Logical Diagrams for Multi-Site Failover
Introduction​
This document offer logical diagrams associated with Multi-Site Failover. By visualizing key failover and failback paths, and outlining step-by-step processes, this guide serves as a resource for understanding and implementing Multi-Site Failover configurations.
Initial Configuration​
The following outlines the initial configuration for a three-site failover setup:
- Site A: Serves as the Primary Site, hosting the active data and services.
- Site B: Designated as Secondary Site #1, configured to take over during failover events.
- Site C: Designated as Secondary Site #2, providing an additional failover option.
This setup ensures that all sites are synchronized and prepared for a seamless transition during a failover, with DNS triple delegation enabling communication between the clusters.
Failover and Failback Paths​
This section provides an overview of the failover and failback paths between the primary site (Site A) and the two secondary sites (Site B and Site C).
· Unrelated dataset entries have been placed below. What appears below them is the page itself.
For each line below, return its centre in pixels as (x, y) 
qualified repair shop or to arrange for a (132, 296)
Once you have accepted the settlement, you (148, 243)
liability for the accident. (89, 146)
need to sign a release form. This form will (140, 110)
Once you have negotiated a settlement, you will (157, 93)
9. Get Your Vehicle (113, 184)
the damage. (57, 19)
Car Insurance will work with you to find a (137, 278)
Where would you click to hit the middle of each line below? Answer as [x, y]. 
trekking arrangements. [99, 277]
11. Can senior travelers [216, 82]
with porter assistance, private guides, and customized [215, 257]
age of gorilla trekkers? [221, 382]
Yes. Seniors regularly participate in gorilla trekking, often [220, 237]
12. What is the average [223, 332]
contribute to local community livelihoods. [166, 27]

Each path outlines the sequence of actions required to transition data and services during failover events and restore operations during failback. Detailed workflows for each scenario—Site A to Site B, Site A to Site C, and their respective failbacks—are described in the Failover and Failback Steps section. These paths ensure continuity and data integrity across all three sites.
Failover Site A to Site B​
The following diagram illustrates the workflow for failover from Site A (Primary) to Site B (Secondary #1). Ensure that step P1 (Preparation Step - prior to initiating Eyeglass Access Zone Failover) is completed before starting the failover process. Details on this procedure can be found in the Failover Steps section below.
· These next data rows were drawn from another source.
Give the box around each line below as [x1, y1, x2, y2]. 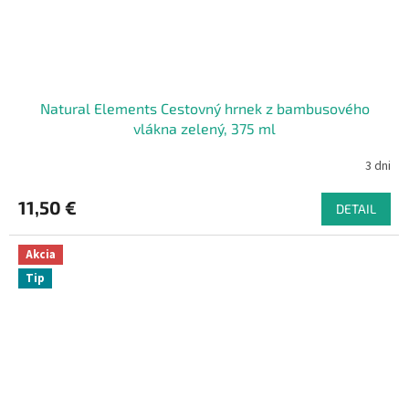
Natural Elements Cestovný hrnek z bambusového [39, 100, 370, 118]
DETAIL [336, 201, 376, 217]
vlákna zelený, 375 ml [133, 120, 276, 138]

Failback Site B to Site A​
The following diagram illustrates the workflow for failback from Site B (Secondary #1) to Site A (Primary). This process restores the primary site's operations following a failover event. Details on the procedure can be found in the Failback Steps section below.
Failover Site A to Site C​
The following diagram illustrates the workflow for failover from Site A (Primary) to Site C (Secondary #2). Ensure that step P1 (Preparation Step - prior to initiating Eyeglass Access Zone Failover) is completed before starting the failover process. For a detailed explanation of each step, refer to the Failover Steps section.
Failback Site C to Site A​
The following diagram illustrates the workflow for failback from Site C (Secondary #2) to Site A (Primary). This process restores the primary site's operations following a failover event. For a detailed explanation of each step, refer to the Failback Steps section.
Failover and Failback Steps​
Failover Steps​
Preparation Step:
- For Failover A ⇒ B: Ensure there are no existing Mirror Policies between Site C and Site A. If Mirror Policies exist between Site C and Site A, delete them before initiating Failover from Site A to Site B.
- For Failover A ⇒ C: Ensure there are no existing Mirror Policies between Site B and Site A. If Mirror Policies exist between Site B and Site A, delete them before initiating Failover from Site A to Site C.
- Ensure that there is no live access to data.
- Begin the failover process.
- Perform validation checks.
- Synchronize data between the clusters.
- Synchronize configurations (shares, exports, aliases).
- Change the SmartConnect Zone on the source to prevent resolution by clients.
- Avoid SPN collisions during the process.
- Move the SmartConnect Zone to the target cluster.
- Update the SPN to allow authentication against the target cluster.
- Update DNS to point to the target cluster using DNS triple delegation.
- Record the schedule for SyncIQ policies being failed over.
- Prevent failed-over SyncIQ policies from running.
- Allow write access to data on the target cluster.
- Disable SyncIQ on the source cluster and make it active on the target.
- Set the appropriate SyncIQ schedule on the target cluster.
- Synchronize quota configurations.
- Remove quotas on directories that are the target of SyncIQ (PowerScale best practice).
- Refresh the session to pick up DNS changes (use the post-failover script).
Failback Steps​
- Ensure that there is no live access to data.
- Begin the failback process.
- Perform validation checks.
- Synchronize data between the clusters.
- Synchronize configurations (shares, exports, aliases).
- Change the SmartConnect Zone on the source (secondary cluster) to prevent resolution by clients.
- Avoid SPN collisions during the process.
- Move the SmartConnect Zone to the target (primary cluster).
- Update the SPN to allow authentication against the target cluster.
- Update DNS to point to the target cluster using DNS triple delegation.
- Record the schedule for SyncIQ policies being failed back.
- Prevent failed-back SyncIQ policies from running.
- Allow write access to data on the target cluster.
- Disable SyncIQ on the source cluster (secondary) and make it active on the target cluster (primary).
- Set the appropriate SyncIQ schedule on the target cluster (primary).
- Synchronize quota configurations.
- Remove quotas on directories that are the target of SyncIQ (on the secondary cluster) as per PowerScale best practices.
- Refresh the session to pick up DNS changes (use the post-failback script).